→ Material shown:

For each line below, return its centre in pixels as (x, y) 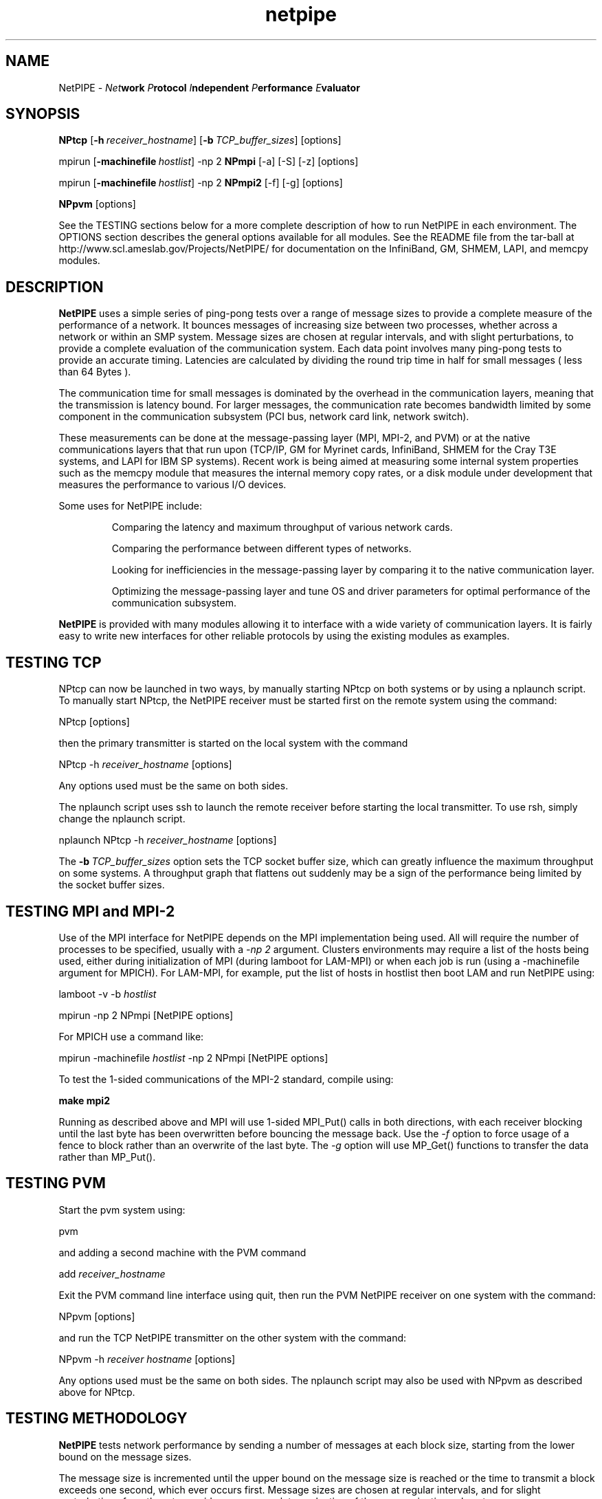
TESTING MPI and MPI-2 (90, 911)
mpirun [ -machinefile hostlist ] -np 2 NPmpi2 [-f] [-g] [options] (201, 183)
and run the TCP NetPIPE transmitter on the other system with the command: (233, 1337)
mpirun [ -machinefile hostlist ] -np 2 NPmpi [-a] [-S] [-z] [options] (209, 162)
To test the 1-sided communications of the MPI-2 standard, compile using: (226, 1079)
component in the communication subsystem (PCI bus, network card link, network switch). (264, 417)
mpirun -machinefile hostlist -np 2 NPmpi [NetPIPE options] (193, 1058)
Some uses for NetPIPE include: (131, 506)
---
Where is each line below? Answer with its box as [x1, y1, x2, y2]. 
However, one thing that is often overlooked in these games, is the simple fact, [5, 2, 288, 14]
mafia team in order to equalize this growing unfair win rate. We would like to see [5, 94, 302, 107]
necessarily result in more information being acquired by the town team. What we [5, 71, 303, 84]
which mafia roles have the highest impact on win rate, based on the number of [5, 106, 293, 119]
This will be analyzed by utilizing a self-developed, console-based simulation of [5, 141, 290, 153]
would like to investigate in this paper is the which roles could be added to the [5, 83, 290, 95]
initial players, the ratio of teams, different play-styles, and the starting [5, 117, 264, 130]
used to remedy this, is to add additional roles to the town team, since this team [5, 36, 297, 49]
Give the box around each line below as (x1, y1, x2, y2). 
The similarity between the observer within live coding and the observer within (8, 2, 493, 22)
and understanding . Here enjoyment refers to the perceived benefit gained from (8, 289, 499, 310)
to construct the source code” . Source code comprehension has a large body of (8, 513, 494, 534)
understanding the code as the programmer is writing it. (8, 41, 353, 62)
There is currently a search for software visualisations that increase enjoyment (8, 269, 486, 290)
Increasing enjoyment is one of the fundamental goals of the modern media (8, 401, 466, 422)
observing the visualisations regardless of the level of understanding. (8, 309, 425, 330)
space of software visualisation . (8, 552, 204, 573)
* * *
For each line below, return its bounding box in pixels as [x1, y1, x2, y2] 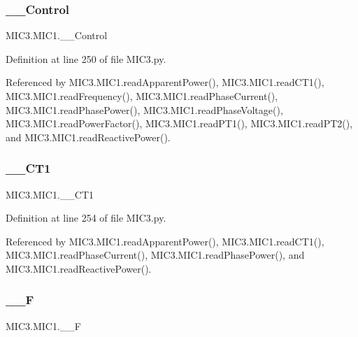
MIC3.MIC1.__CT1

→ About this task: A single number is expected: the count of lines in the entries that carry the string "enjoyment".

→ Task response: 3